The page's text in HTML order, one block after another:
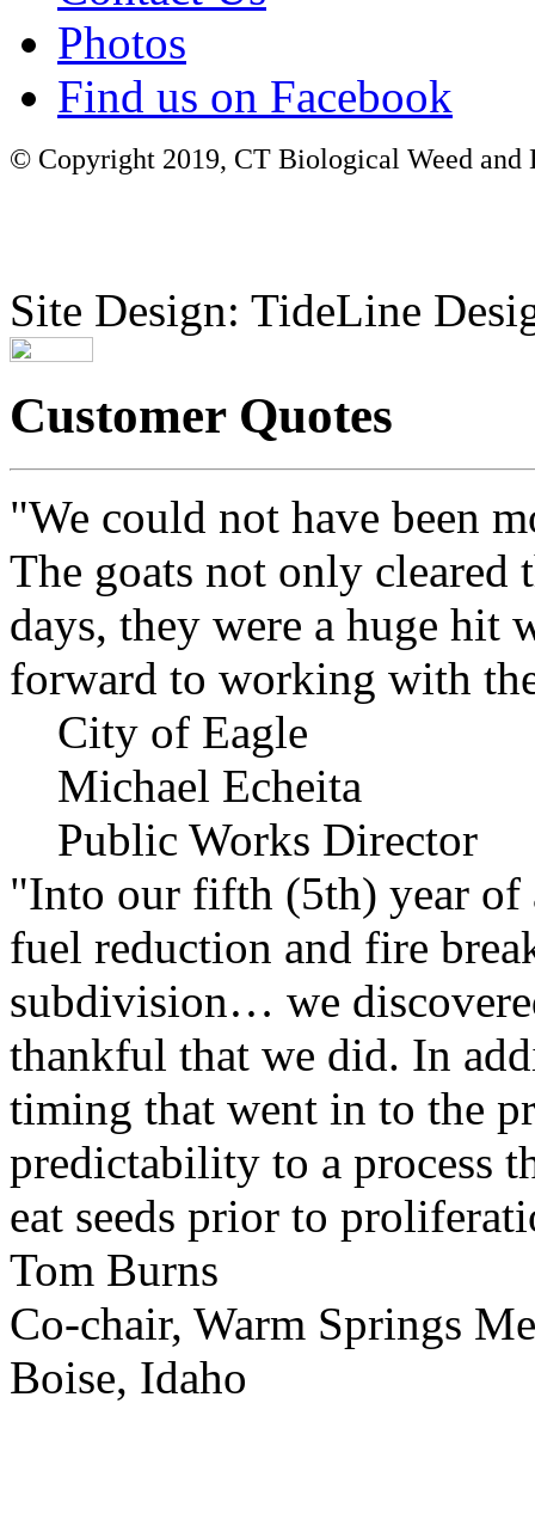
Photos
Find us on Facebook
© Copyright 2019, CT Biological Weed
Site Design: TideLine
Customer Quotes
"We could not have been
The goats not only cleared
days, they were a huge hit
forward to working with
City of Eagle
Michael Echeita
Public Works Director
"Into our fifth (5th) year of
fuel reduction and fire
subdivision… we
thankful that we did. In
timing that went in to the
predictability to a process
eat seeds prior to
Tom Burns
Co-chair, Warm Springs
Boise, Idaho

▬▬▬▬▬▬

An exact copy of the entries from the line containing "Public Works Director" through the last line is the expected answer.

Public Works Director
"Into our fifth (5th) year of
fuel reduction and fire
subdivision… we
thankful that we did. In
timing that went in to the
predictability to a process
eat seeds prior to
Tom Burns
Co-chair, Warm Springs
Boise, Idaho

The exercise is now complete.